Vessel density and En-face segmentation of optical coherence tomography angiography to analyse corneal vascularisation in an animal model

Kavya Devarajan; Wen Di Lee; Hon Shing Ong; Nyein C Lwin; Jacqueline Chua; Leopold Schmetterer; Jodhbir S Mehta; Marcus Ang

doi:10.1186/s40662-018-0128-8

Vessel density and En-face segmentation of optical coherence tomography angiography to analyse corneal vascularisation in an animal model

Eye Vis (Lond). 2019 Jan 8:6:2. doi: 10.1186/s40662-018-0128-8. eCollection 2019.

Authors

Kavya Devarajan¹, Wen Di Lee¹, Hon Shing Ong^{1

2}, Nyein C Lwin¹, Jacqueline Chua^{1

3}, Leopold Schmetterer^{1

4

5

6}, Jodhbir S Mehta^{1

2

3

6}, Marcus Ang^{1

2

3}

Affiliations

¹ 1Singapore Eye Research Institute, Singapore, Singapore.
² 2Singapore National Eye Center, Singapore, Singapore.
³ 3Eye-ACP, Duke-NUS Graduate Medical School, Singapore, Singapore.
⁴ 4Department of Clinical Pharmacology, Medical University of Vienna, Vienna, Austria.
⁵ 5Center for Medical Physics and Biomedical Engineering, Medical University of Vienna, Vienna, Austria.
⁶ 6Nanyang Technological University, Singapore, Singapore.

Abstract

Background: Optical coherence tomography angiography (OCTA) is a novel non-invasive angiography technology that has recently been extensively studied for its utility in anterior segment imaging. In this study, we compared a split-spectrum amplitude decorrelation angiography (SSADA) OCTA and an Complex OCT signal difference angiography [corrected] (CODAA SD) [corrected] OCTA system to current angiographic technique, indocyanine green angiography (ICGA), to assess corneal vascularisation in an animal model.

Methods: We imaged 16 rabbits, (one eye per animal) with corneal vascularisation using SSADA OCTA (AngioVue; Optovue Inc., USA), CODAA OCTA [corrected] (Angioscan; RS-3000 Nidek Co. Ltd., Japan) and ICGA in the same region of interest of the cornea at successive time-points. We then analysed all scanned images for vessel density measurements and used paired t-tests and Bland-Altman plots to examine for significant differences.
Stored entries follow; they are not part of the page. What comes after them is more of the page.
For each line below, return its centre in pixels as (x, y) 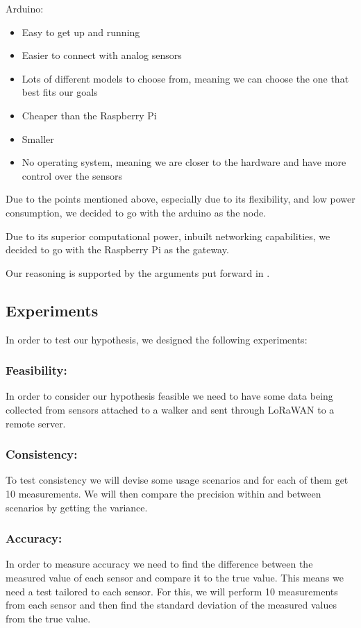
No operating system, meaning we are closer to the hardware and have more (184, 162)
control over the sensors (72, 175)
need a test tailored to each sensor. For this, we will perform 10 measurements (172, 591)
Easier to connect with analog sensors (102, 55)
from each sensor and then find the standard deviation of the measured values (171, 605)
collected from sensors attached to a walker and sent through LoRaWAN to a (170, 409)
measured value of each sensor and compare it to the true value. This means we (175, 577)
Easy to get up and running (81, 32)
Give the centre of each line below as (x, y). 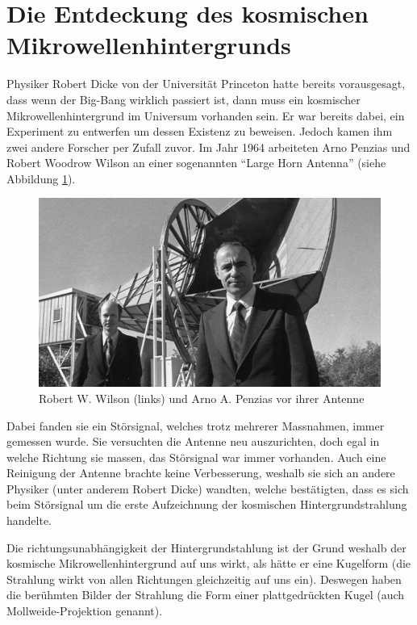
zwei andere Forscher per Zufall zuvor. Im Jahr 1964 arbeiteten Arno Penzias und (208, 147)
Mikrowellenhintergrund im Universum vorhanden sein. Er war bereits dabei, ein (206, 115)
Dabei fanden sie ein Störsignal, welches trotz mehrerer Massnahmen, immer (196, 425)
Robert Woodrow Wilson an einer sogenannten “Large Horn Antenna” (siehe (196, 163)
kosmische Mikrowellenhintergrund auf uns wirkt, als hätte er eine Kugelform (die (209, 563)
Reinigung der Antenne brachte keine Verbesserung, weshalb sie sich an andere (201, 473)
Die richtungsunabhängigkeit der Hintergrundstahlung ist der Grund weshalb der (206, 547)
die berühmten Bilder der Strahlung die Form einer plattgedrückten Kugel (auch (206, 595)
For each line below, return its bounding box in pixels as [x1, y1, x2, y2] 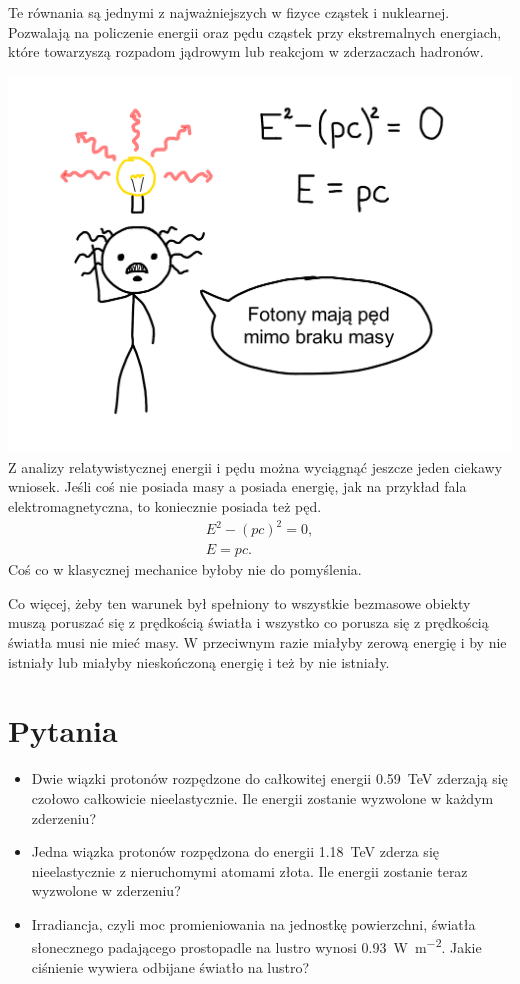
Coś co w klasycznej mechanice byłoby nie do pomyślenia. [8, 559, 362, 580]
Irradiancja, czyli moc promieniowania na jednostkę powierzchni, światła [31, 913, 476, 934]
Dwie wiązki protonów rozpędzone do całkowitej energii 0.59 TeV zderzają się [31, 768, 508, 789]
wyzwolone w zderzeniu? [31, 880, 181, 901]
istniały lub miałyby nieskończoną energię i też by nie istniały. [8, 651, 390, 672]
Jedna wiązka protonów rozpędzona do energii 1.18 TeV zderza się [31, 841, 439, 862]
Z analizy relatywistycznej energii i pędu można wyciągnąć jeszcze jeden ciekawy [8, 456, 503, 477]
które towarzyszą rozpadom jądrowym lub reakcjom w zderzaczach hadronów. [8, 41, 484, 62]
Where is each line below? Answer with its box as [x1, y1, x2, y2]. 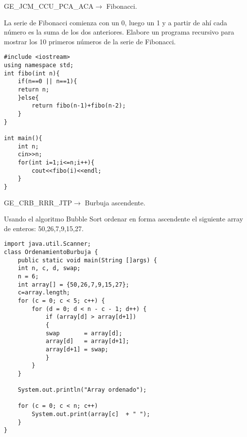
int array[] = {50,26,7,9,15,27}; [18, 281, 129, 288]
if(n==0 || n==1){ [18, 78, 77, 85]
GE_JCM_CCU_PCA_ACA [4, 1, 94, 11]
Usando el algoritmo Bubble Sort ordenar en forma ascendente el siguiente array [4, 214, 243, 224]
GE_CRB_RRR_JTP [4, 197, 72, 207]
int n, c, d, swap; [18, 265, 81, 272]
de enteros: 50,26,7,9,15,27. [4, 223, 84, 233]
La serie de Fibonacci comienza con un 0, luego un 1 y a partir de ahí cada [4, 17, 228, 27]
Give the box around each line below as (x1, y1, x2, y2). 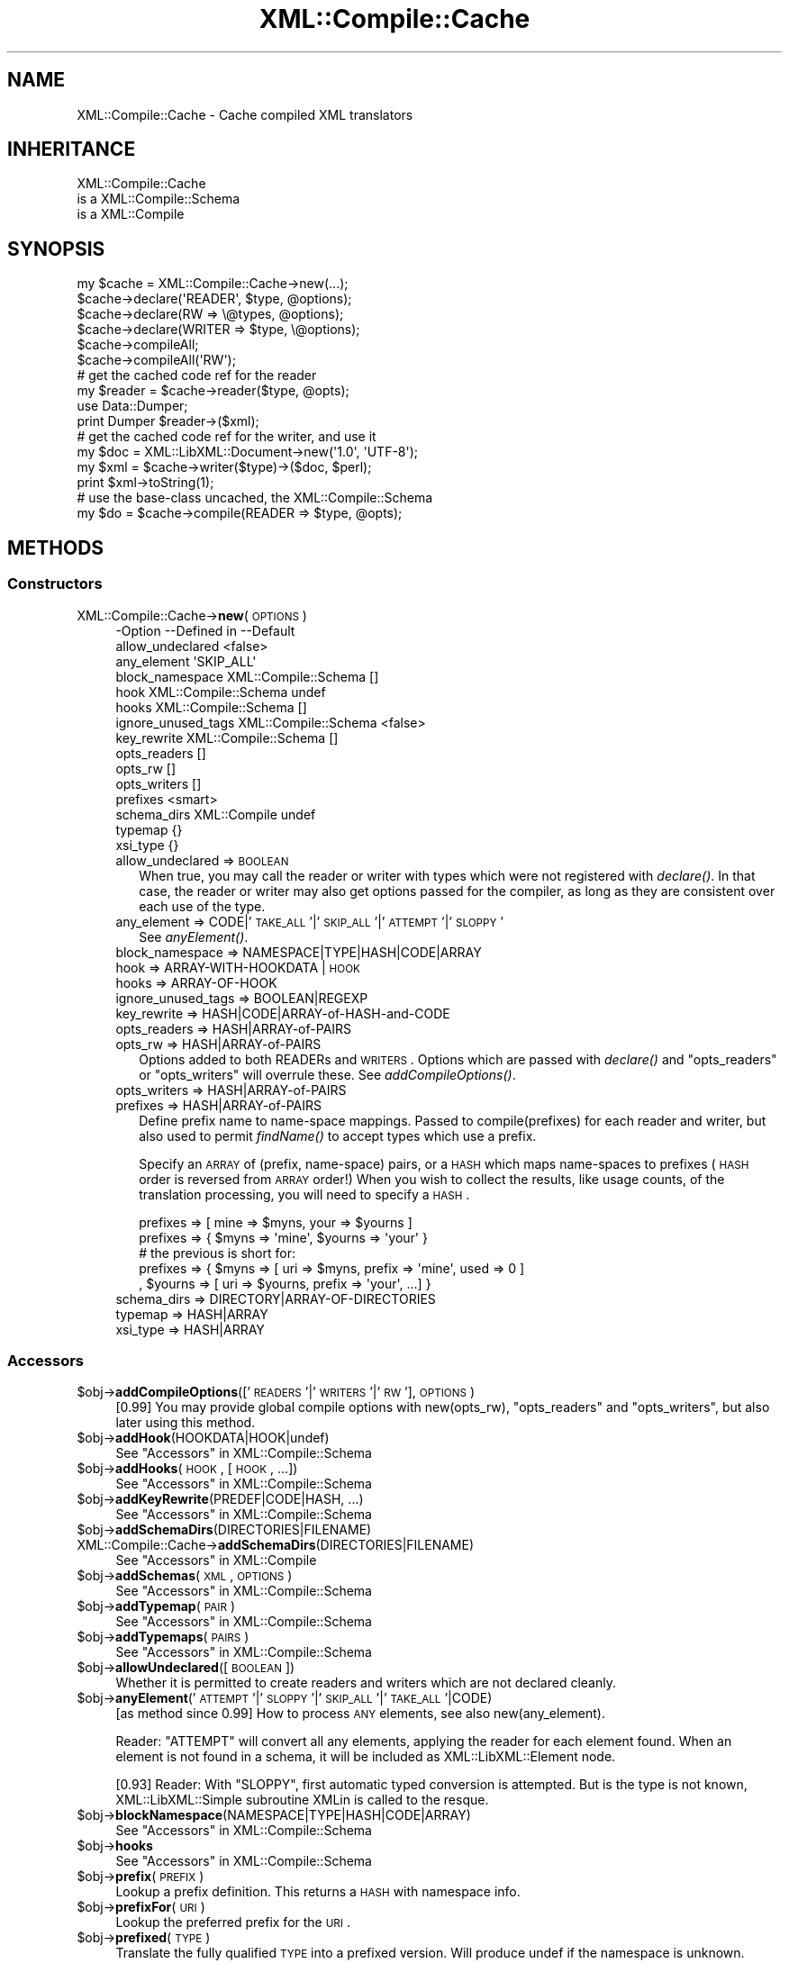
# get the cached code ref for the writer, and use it (77, 429, 376, 445)
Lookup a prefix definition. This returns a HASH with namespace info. (115, 1884, 521, 1900)
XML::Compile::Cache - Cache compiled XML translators (77, 106, 413, 122)
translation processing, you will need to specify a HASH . (139, 1186, 470, 1202)
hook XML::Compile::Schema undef (115, 683, 326, 700)
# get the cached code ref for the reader (77, 367, 317, 384)
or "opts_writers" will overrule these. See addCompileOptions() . (139, 1066, 516, 1082)
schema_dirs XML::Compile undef (115, 806, 316, 822)

The en-face segmentation images from each of the OCTA scans were also extracted and were matched at every 50 μm segmentation to be compared for vessel density at the respective depths.

Results: Bland-Altman plots revealed a good agreement between all three imaging techniques (P > 0.05) for all vessel density measurements computed, and the ranges of 95% limit of agreement were acceptable from a clinical perspective. No significant difference was reported, with ICGA (μ = 16.52 ± 8.94%) being more comparable to the CODAA [corrected] OCTA (μ = 16.23 ± 9.51%; p = 0.50) than the SSADA OCTA (μ = 17.09 ± 7.34%; p = 0.33) system. Also, a good correlation value (r > 0.9) was obtained when comparing the vessel density measurements of the en-face segmentations between the OCTA systems.

Conclusions: Comparable vessel density quantification between the two OCTA systems, and with ICGA was obtained. Segmentation analysis of the vasculature at different depths showed varied performance in the two OCTA systems relative to each other. The implications of the study may help to aid in the development of better OCTA algorithms for the anterior segment and its use in clinical translational research.

Keywords: Anterior segment; Corneal vascularisation; En-face OCTA; OCTA; Optical micro angiography; Split-spectrum amplitude decorrelation angiography; Vessel density.